DESCRIPTION OF THE TASK: Within the entries below, find each line containing the word "claimed" and copy it.

MATERIAL SUPPLIED:

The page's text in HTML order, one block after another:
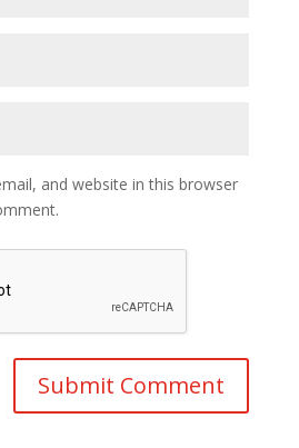
and website in this browser
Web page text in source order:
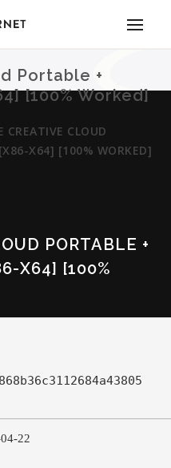
Portable +
[100% Worked]
CREATIVE CLOUD
X64] [100% WORKED]
PORTABLE +
X64] [100%
22
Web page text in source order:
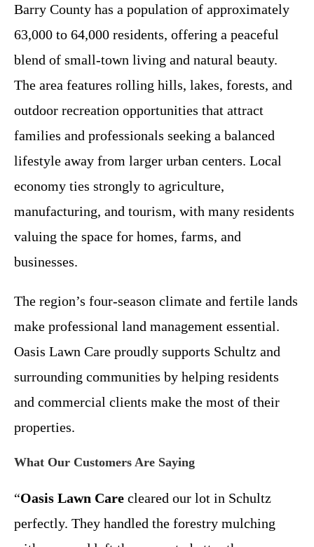
Barry County has a population of approximately
63,000 to 64,000 residents, offering a peaceful
blend of small-town living and natural beauty.
The area features rolling hills, lakes, forests, and
outdoor recreation opportunities that attract
families and professionals seeking a balanced
lifestyle away from larger urban centers. Local
economy ties strongly to agriculture,
manufacturing, and tourism, with many residents
valuing the space for homes, farms, and
businesses.
The region’s four-season climate and fertile lands
make professional land management essential.
Oasis Lawn Care proudly supports Schultz and
surrounding communities by helping residents
and commercial clients make the most of their
properties.
What Our Customers Are Saying
“Oasis Lawn Care cleared our lot in Schultz
perfectly. They handled the forestry mulching
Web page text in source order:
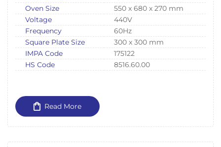
Oven Size
550 x 680 x 270 mm
Voltage
440V
Frequency
60Hz
Square Plate Size
300 x 300 mm
IMPA Code
175122
HS Code
8516.60.00
Read More
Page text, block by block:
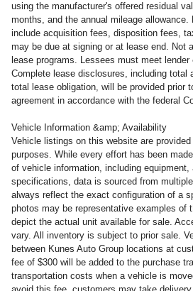
using the manufacturer's offered residual
months, and the annual mileage
include acquisition fees, disposition fees,
may be due at signing or at lease end. Not
lease programs. Lessees must meet
Complete lease disclosures, including total
total lease obligation, will be provided prior
agreement in accordance with the federal
Vehicle Information &amp; Availability
Vehicle listings on this website are
purposes. While every effort has been
of vehicle information, including
specifications, data is sourced from
always reflect the exact configuration of a
photos may be representative examples of
depict the actual unit available for sale.
vary. All inventory is subject to prior sale.
between Kunes Auto Group locations at
fee of $300 will be added to the purchase
transportation costs when a vehicle is
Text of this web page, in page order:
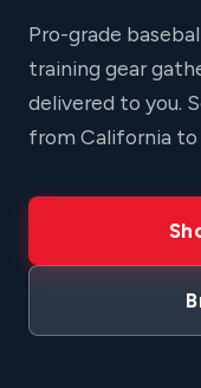
Pro-grade
training gear
delivered to you.
from California to
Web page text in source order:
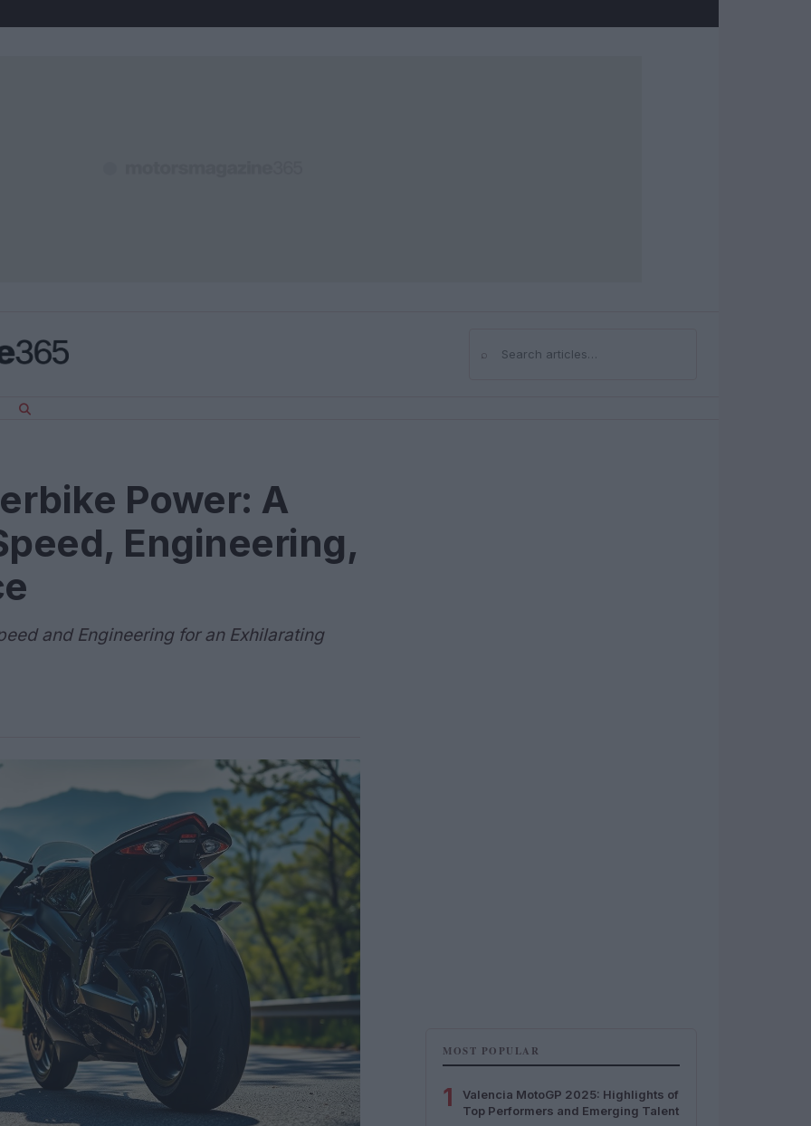
⌕Search
Power: A
Engineering,
and Engineering for an Exhilarating
MOST POPULAR
1
Valencia MotoGP 2025: Highlights of
Top Performers and Emerging Talent
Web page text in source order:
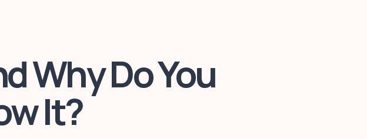
Why Do You
It?
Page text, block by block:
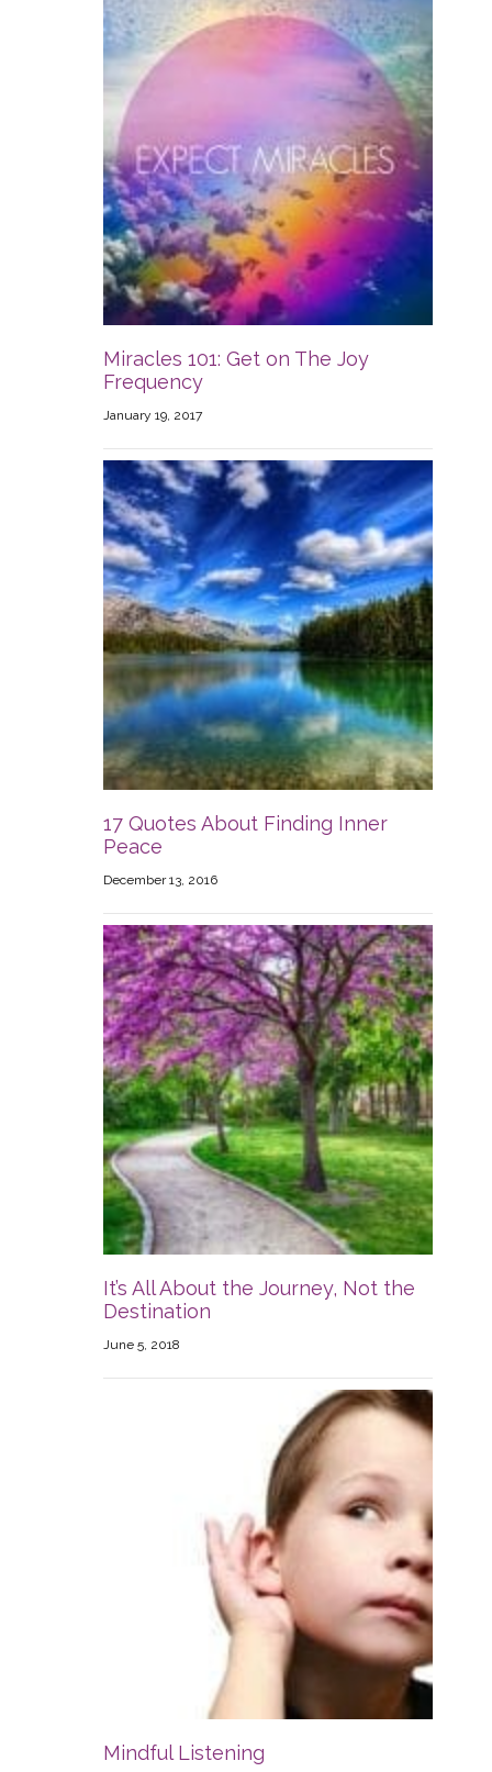
Miracles 101: Get on The Joy
Frequency
January 19, 2017
17 Quotes About Finding Inner
Peace
December 13, 2016
It’s All About the Journey, Not the
Destination
June 5, 2018
Mindful Listening
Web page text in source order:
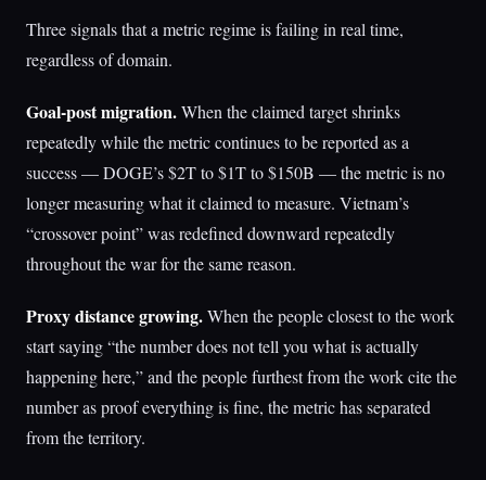
Three signals that a metric regime is failing in real time,
regardless of domain.
Goal-post migration.When the claimed target shrinks
repeatedly while the metric continues to be reported as a
success — DOGE’s $2T to $1T to $150B — the metric is no
longer measuring what it claimed to measure. Vietnam’s
“crossover point” was redefined downward repeatedly
throughout the war for the same reason.
Proxy distance growing.When the people closest to the work
start saying “the number does not tell you what is actually
happening here,” and the people furthest from the work cite the
number as proof everything is fine, the metric has separated
from the territory.
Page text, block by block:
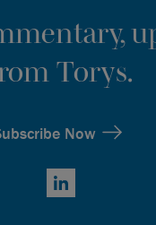
Torys.
Now
LinkedIn
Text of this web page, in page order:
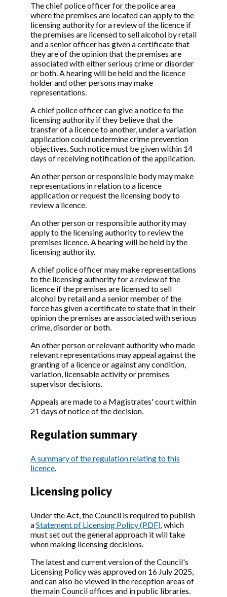
The chief police officer for the police area
where the premises are located can apply to the
licensing authority for a review of the licence if
the premises are licensed to sell alcohol by retail
and a senior officer has given a certificate that
they are of the opinion that the premises are
associated with either serious crime or disorder
or both. A hearing will be held and the licence
holder and other persons may make
representations.
A chief police officer can give a notice to the
licensing authority if they believe that the
transfer of a licence to another, under a variation
application could undermine crime prevention
objectives. Such notice must be given within 14
days of receiving notification of the application.
An other person or responsible body may make
representations in relation to a licence
application or request the licensing body to
review a licence.
An other person or responsible authority may
apply to the licensing authority to review the
premises licence. A hearing will be held by the
licensing authority.
A chief police officer may make representations
to the licensing authority for a review of the
licence if the premises are licensed to sell
alcohol by retail and a senior member of the
force has given a certificate to state that in their
opinion the premises are associated with serious
crime, disorder or both.
An other person or relevant authority who made
relevant representations may appeal against the
granting of a licence or against any condition,
variation, licensable activity or premises
supervisor decisions.
Appeals are made to a Magistrates' court within
21 days of notice of the decision.
Regulation summary
A summary of the regulation relating to this
licence.
Licensing policy
Under the Act, the Council is required to publish
aStatement of Licensing Policy (PDF), which
must set out the general approach it will take
when making licensing decisions.
The latest and current version of the Council's
Licensing Policy was approved on 16 July 2025,
and can also be viewed in the reception areas of
the main Council offices and in public libraries.

ANSWER SECTION:
Goal-post migration.When the claimed target shrinks
longer measuring what it claimed to measure. Vietnam’s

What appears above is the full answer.